Another very interesting finding down there in those statistics has to do with the decline of the cigalike, the classic e-cigarette, the one that looks like a toxic smoke. Its popularity is down to 4% for respondents to this survey, to only 3% for those who have quit smoking, and to just under 6% for dual users. Forty percent of respondents prefer units with rechargeable batteries, 56% prefer mods that enable mixing liquids and refilling tanks.

It looks like quitters increasingly lose interest in imitating the smoking experience as they become confirmed in their vaping habit. Vaping becomes an attractive habit in its own right, not just as a substitute for something else. Far from "re-glamorizing smoking", vaping itself is what is emerging as glamorous. This bodes well for the little companies that make mods and tank systems,increasingly preferred by seasoned vapers. It bodes poorly for Big Tobacco e-cig products that appeal more to newbies, smokers just starting a quit attempt. These are the products that look like, and remain more closely linked to, poisonous smokes (although there are those who expect Big Tobacco to start dealing in liquids soon).

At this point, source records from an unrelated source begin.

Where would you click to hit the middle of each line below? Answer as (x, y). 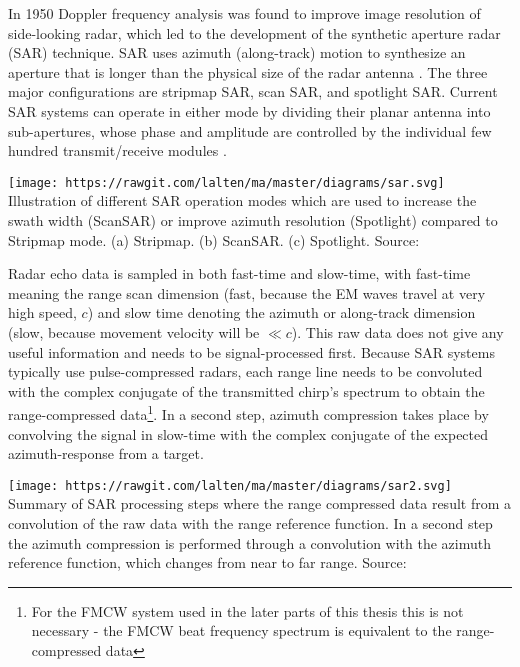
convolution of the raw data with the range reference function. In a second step (250, 523)
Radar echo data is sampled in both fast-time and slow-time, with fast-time (239, 273)
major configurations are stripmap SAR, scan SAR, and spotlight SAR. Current (253, 91)
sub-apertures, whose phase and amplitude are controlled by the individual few (250, 130)
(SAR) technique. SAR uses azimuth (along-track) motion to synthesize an (237, 52)
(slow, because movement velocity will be (134, 331)
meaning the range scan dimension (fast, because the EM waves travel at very (247, 292)
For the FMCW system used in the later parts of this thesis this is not (247, 610)
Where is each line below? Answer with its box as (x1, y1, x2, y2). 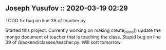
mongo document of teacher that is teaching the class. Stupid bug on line (5, 34, 161, 40)
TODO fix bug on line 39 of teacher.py (5, 17, 86, 23)
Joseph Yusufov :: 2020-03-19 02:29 (5, 4, 128, 13)
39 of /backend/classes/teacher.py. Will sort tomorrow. (5, 39, 122, 45)
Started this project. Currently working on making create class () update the (5, 27, 161, 34)
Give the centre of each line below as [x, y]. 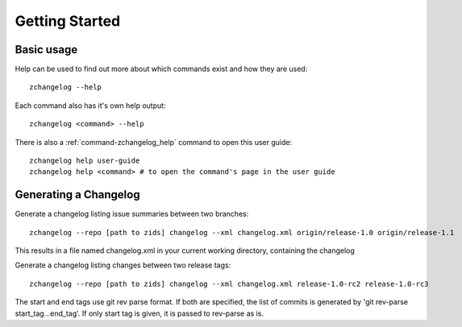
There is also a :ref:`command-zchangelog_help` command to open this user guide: [154, 142]
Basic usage [46, 50]
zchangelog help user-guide [85, 161]
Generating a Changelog [77, 195]
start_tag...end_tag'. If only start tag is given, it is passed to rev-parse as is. [139, 313]
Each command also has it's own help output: [90, 106]
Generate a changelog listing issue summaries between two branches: [132, 214]
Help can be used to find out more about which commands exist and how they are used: [161, 69]
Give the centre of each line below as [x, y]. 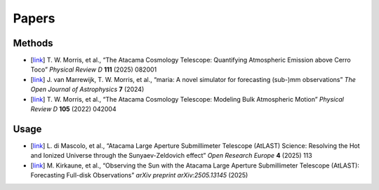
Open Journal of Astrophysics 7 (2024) [87, 89]
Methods [33, 43]
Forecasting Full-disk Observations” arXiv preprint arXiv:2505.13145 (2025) [139, 175]
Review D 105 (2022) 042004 [73, 109]
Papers [34, 18]
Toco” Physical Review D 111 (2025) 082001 [94, 69]
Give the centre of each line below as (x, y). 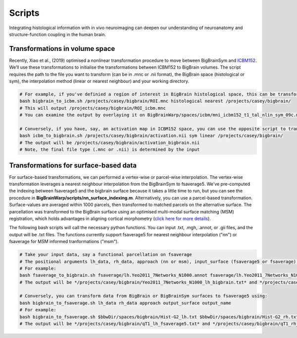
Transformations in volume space (62, 49)
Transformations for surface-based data (73, 165)
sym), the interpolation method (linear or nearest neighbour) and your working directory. (99, 81)
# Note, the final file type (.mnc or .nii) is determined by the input (110, 150)
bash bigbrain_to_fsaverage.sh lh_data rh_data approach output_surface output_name (125, 303)
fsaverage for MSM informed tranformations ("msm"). (64, 242)
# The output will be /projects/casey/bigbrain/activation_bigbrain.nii (110, 143)
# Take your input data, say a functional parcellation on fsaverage (106, 255)
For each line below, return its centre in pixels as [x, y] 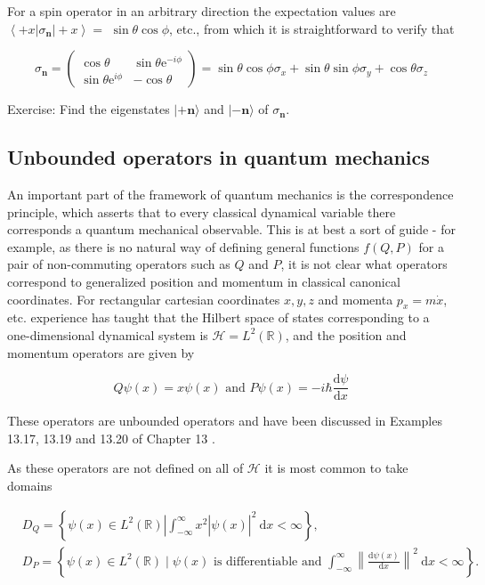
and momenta [356, 299]
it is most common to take [336, 468]
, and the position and [346, 334]
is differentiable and [268, 561]
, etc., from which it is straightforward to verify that [312, 28]
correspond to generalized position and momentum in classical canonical [204, 281]
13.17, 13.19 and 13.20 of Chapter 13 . [111, 438]
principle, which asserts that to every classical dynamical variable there [202, 211]
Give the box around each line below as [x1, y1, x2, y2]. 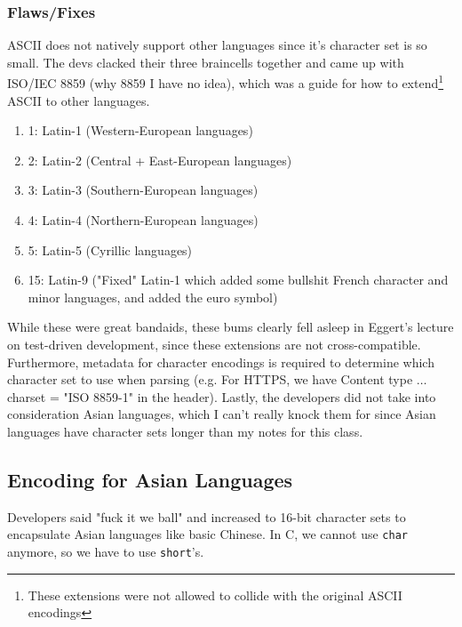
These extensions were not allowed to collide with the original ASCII [28, 585, 402, 604]
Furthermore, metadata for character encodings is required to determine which [7, 352, 434, 371]
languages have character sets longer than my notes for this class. [7, 422, 363, 440]
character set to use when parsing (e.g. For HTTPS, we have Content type [7, 370, 413, 389]
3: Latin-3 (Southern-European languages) [28, 181, 259, 199]
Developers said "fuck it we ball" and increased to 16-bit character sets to [7, 507, 406, 526]
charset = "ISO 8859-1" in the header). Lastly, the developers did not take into [7, 387, 436, 406]
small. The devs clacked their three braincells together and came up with [7, 52, 404, 71]
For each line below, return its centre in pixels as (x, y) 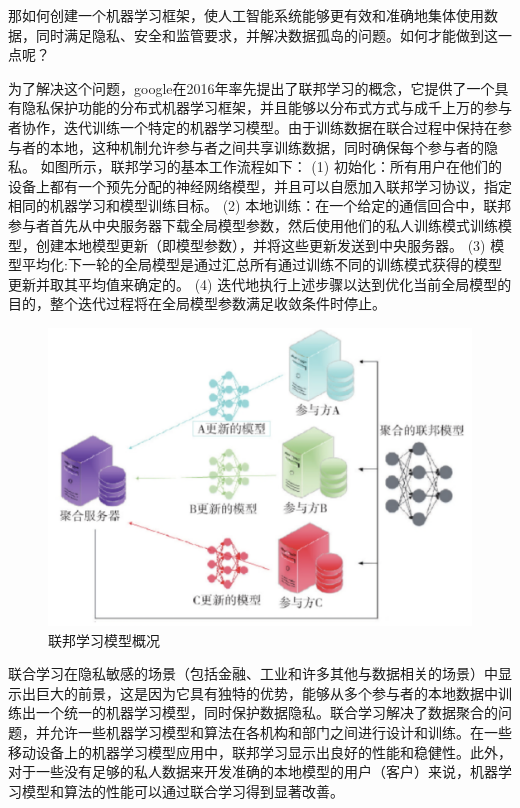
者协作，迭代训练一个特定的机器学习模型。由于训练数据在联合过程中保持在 (253, 126)
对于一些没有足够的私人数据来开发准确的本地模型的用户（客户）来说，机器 (253, 771)
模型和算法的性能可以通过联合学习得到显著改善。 (182, 790)
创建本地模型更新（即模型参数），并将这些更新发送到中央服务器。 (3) (260, 244)
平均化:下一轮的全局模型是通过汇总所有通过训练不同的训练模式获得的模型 (261, 264)
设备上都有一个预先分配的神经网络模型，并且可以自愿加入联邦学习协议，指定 (260, 185)
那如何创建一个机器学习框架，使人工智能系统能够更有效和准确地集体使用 (246, 15)
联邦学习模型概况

This change in user preferences is likely to impact regulatory developments as well, especially in Europe, where some regulators have displayed a special animus against refillable tanks. After all, the right to ban them is enshrined in the new Tobacco Products Directive, and the EU Commission even reserves the threat of banning them EU-wide if only 3 countries outlaw them. If the preference for such systems continues to snowball, the Commission could face even more volatile consumer resistance, in an already volatile consumer group.